Question : Read H5File from a folder inside a zipped folder into pandas dataframe
Background : The directory structure I have looks like this:
file.zip/2019/file.h5
file.zip is the zipped folder
2019 is the folder inside the zipped folder
I can extract the folder using extractall and read the h5 file from the folder. However, looking to read it directly from the zipped folder to pandas dataframe.
Code to create a sample file:
Here is the code to recreate a sample h5 file that I am trying to use in this scenario:
Step 1:
import h5py
file = h5py.File('sample.h5','w')
dataset = file.create_dataset("dset",(4, 6), h5py.h5t.STD_I32BE)
file.close()
Step 2:
After the file is created, put it in a folder "2019". Place "2019" inside another folder called zipfolder and zip it. So now the directory structure looks like "file.zip/2019/file.h5"
Note: This is an H5py file and HDFStore. Pandas read_hdf cannot work on H5Files. Read on HDF5 documentation for more clarity on H5 Files and HDFStore. They both have different internal structure however the same .h5 extension.For reading H5 Files, h5py package is used.

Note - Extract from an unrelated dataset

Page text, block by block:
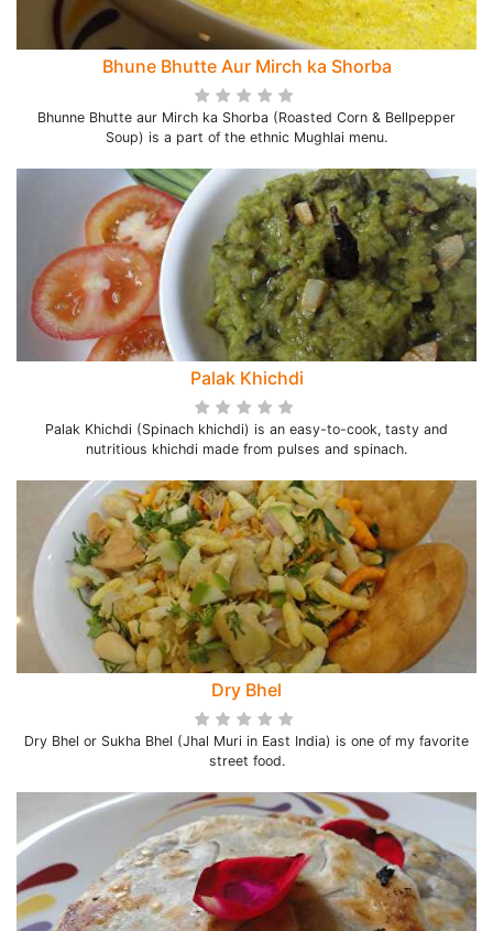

Figured this out with the help of H5py google group:https://groups.google.com/forum/m/#!forum/h5py
import zipfile
import h5py
import pandas as pd
print(h5py.__version__)# Make sure the version is 2.9 or above
zf = zipfile.ZipFile('zipfolder.zip')
print(zf.namelist())# get the name of the fileobject
fiz = zf.open('zipfolder/2019/sample.h5')
hf = h5py.File(fiz,'r')
print(list(hf.keys())) # To see the datasets inside h5 File
df = pd.DataFrame(hf['dset'][:])
df.head()
Used h5py to read h5Files. Pandas reads only the HDFStore formats that have structured dataframe formats and doesn't read h5files as of now.